> _WHAT YOU HAVE TO DO_
Make an exact copy of the whole listing, but leave its pictures out.

> _EXTRACTED ENTRIES_
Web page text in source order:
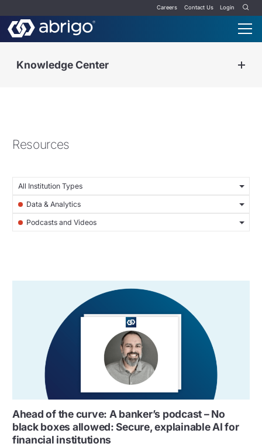
Careers Contact Us Login
Knowledge Center
Resources
All Institution Types
Data & Analytics
Podcasts and Videos
Ahead of the curve: A banker’s podcast – No
black boxes allowed: Secure, explainable AI for
financial institutions
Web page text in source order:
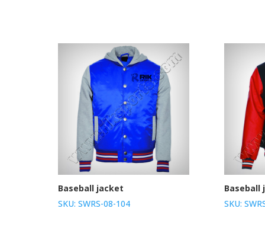
Baseball jacket
SKU: SWRS-08-104
Baseball
SKU:
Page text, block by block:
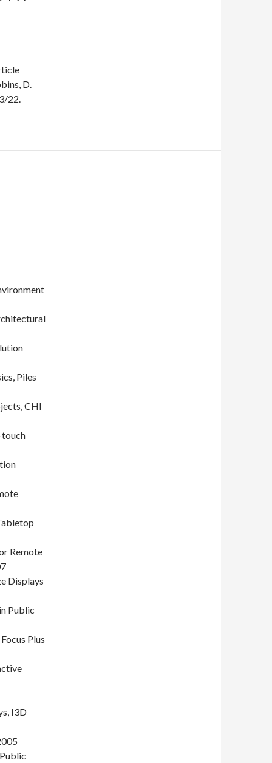
D.
22.
Piles
CHI
Remote
Displays
Public
Plus
I3D

> _FINISHED TASK_
Web page text in source order:
Careers Contact Us Login
Knowledge Center
Resources
All Institution Types
Data & Analytics
Podcasts and Videos
Ahead of the curve: A banker’s podcast – No
black boxes allowed: Secure, explainable AI for
financial institutions
Web page text in source order:
Baseball jacket
SKU: SWRS-08-104
Baseball
SKU:
Page text, block by block:
D.
22.
Piles
CHI
Remote
Displays
Public
Plus
I3D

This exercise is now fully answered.